Courts ought not add words to statutes that the Legislature chose, whether by conscious action or inadvertence, to omit. See, e.g., Dartt v. Browning-Ferris Industries, Inc., 427 Mass. 1, 8 (1998); Bronstein v. Prudential Life Ins. Co. of America, 390 Mass. 701, 706 (1984); Case of Benson, 47 Mass.App.Ct. 756, 758 (1999).
In the statutory scheme involving the Fund here, the Legislature did no more than put the Fund in the shoes of Trust to the extent of its obligations on covered claims. There is nothing in c. 175D that suggests any problem with the Fund with regard to making timely PIP payments after taking over an insolvent insurer’s obligations. Indeed, the statutory language expressly permits the Fund to pay claims in any order which it may deem reasonable. Insurers, like Trust, do not have that option because of Sec. 34M’s 30-day payment mandate. The sound judgment and common sense that this Court must apply to the statutory scheme to make it an effectual piece of legislation, does not dictate altering the language of c. 175D by reading into it the costs and attorneys fees prod of G.L.c. 90, Sec. 34M. This Court ought not, and will not, presume that language imposing those penalties was meant to extend to the non-insurer Fund.
ORDER
For the foregoing reasons, the plaintiffs motion for summary judgment is ALLOWED, and the defendant’s cross motion for summary judgment is DENIED.

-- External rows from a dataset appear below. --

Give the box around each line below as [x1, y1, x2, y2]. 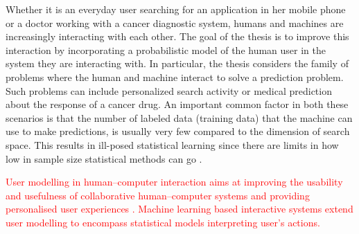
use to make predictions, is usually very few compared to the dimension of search [6, 124, 350, 138]
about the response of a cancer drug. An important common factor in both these [6, 97, 349, 111]
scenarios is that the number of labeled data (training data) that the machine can [6, 110, 353, 125]
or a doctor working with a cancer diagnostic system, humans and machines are [6, 15, 344, 30]
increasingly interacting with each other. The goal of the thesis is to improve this [6, 29, 349, 44]
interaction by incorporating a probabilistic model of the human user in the [6, 42, 326, 57]
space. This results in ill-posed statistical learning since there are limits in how [6, 137, 339, 152]
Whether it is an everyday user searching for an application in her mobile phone [6, 2, 346, 16]
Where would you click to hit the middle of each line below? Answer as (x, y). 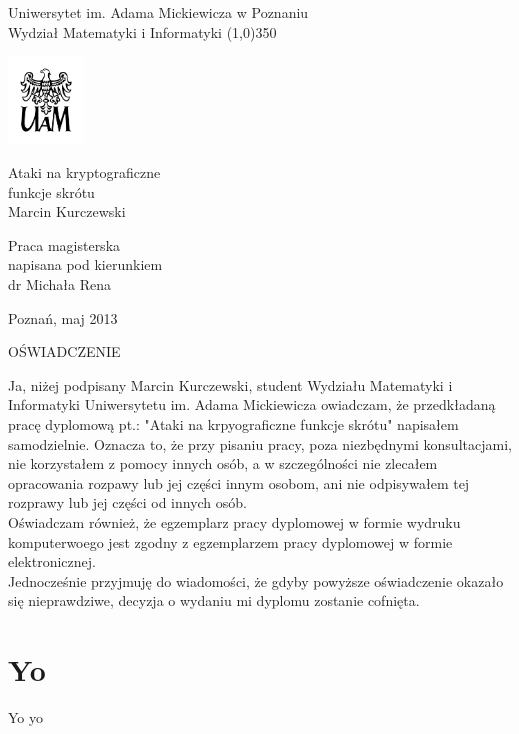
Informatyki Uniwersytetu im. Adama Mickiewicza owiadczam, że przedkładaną (252, 404)
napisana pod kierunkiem (85, 264)
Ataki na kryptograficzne (84, 172)
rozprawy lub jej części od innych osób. (128, 502)
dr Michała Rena (59, 283)
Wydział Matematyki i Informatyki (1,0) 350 (142, 31)
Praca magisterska (64, 244)
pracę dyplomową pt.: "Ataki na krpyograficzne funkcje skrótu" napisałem (233, 423)
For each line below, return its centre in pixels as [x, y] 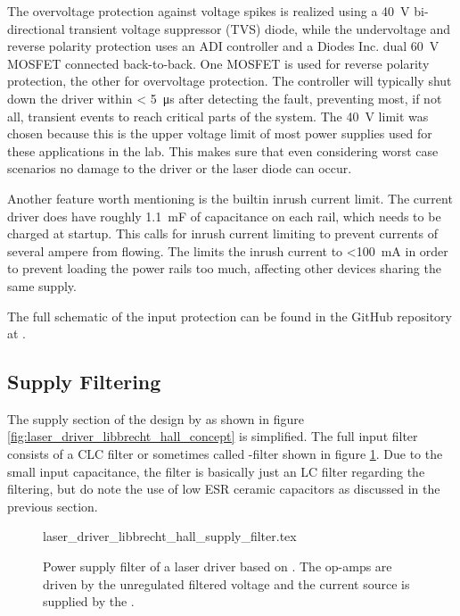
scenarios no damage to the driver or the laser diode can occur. [180, 168]
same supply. [42, 285]
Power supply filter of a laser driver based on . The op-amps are [218, 566]
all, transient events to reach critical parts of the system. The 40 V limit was [218, 116]
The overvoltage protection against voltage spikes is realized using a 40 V [209, 11]
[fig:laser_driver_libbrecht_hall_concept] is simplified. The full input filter [213, 436]
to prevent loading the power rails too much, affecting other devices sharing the [224, 268]
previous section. [53, 506]
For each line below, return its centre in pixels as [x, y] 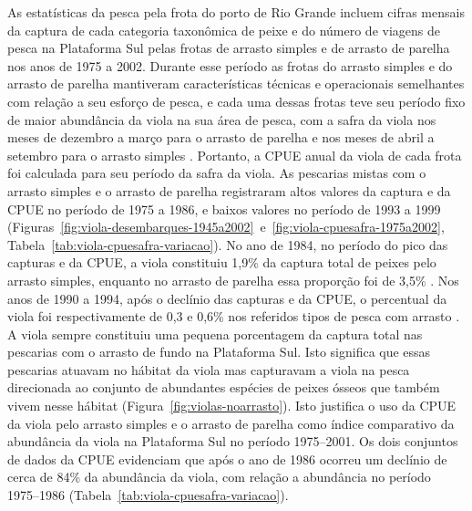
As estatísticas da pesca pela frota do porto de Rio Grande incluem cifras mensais [236, 12]
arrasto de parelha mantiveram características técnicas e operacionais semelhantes [236, 83]
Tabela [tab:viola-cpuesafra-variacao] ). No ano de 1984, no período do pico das [228, 244]
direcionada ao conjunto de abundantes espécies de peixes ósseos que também [224, 387]
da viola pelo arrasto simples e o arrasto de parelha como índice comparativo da [231, 423]
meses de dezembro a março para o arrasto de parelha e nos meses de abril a [221, 137]
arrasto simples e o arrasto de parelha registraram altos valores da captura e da [229, 190]
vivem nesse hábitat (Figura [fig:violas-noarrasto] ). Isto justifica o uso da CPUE [232, 406]
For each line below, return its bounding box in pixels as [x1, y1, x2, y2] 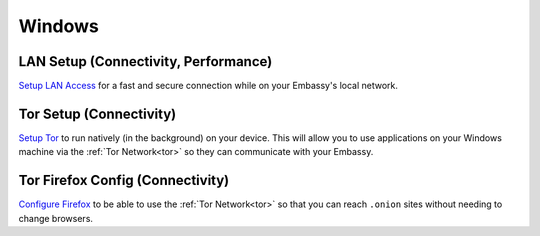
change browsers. [18, 212, 94, 224]
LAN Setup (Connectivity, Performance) [18, 53, 273, 70]
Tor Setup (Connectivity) [18, 105, 177, 122]
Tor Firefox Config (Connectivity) [18, 172, 230, 189]
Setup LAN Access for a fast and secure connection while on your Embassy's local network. [18, 80, 399, 92]
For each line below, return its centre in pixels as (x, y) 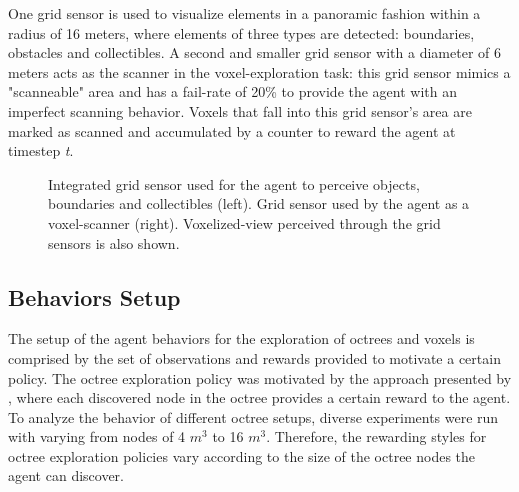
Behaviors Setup (94, 296)
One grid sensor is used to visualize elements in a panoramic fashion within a (244, 13)
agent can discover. (66, 475)
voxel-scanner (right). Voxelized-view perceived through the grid (244, 222)
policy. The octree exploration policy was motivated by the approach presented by (260, 377)
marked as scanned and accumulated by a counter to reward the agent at (232, 130)
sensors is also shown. (114, 242)
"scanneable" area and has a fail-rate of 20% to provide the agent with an (233, 91)
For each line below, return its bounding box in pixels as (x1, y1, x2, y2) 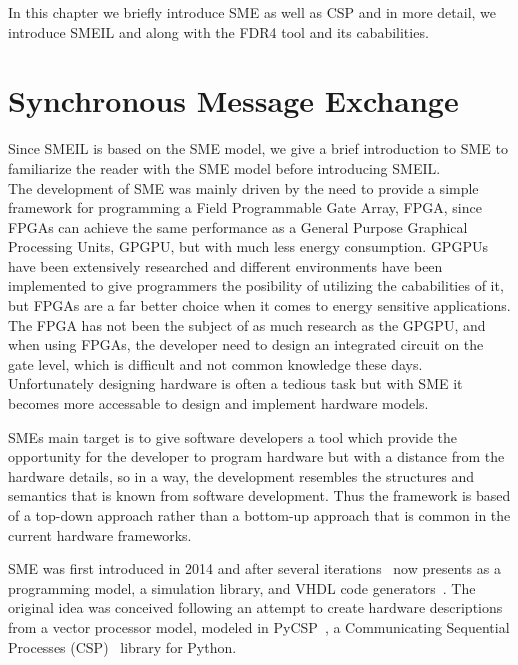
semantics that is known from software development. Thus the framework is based (8, 485, 511, 506)
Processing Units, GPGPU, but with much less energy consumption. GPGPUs (8, 236, 488, 257)
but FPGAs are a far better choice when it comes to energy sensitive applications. (8, 295, 511, 316)
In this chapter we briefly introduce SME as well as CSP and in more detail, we (8, 2, 497, 22)
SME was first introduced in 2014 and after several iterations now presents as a (8, 558, 501, 579)
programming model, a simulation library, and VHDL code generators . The (8, 577, 476, 598)
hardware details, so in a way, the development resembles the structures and (8, 465, 475, 486)
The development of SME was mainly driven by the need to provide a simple (8, 177, 479, 198)

A final judgment shall enter in favor of the Massachusetts Insurers Insolvency Fund declaring that G.L.c. 90, Sec. 34M, insofar as it relates to the imposition of costs and fees for failure to make PIP payments within 30 days of demand, does not apply to the Fund when assuming the obligations of an insolvent insurer.
Trust itself shows that insurers do, at times, fail to make their PIP payments on time and do get slapped with costs and fees for doing so. See Trust Ins. Co. v. Bruce at Park Chiropractic, 430 Mass. 607 (2000).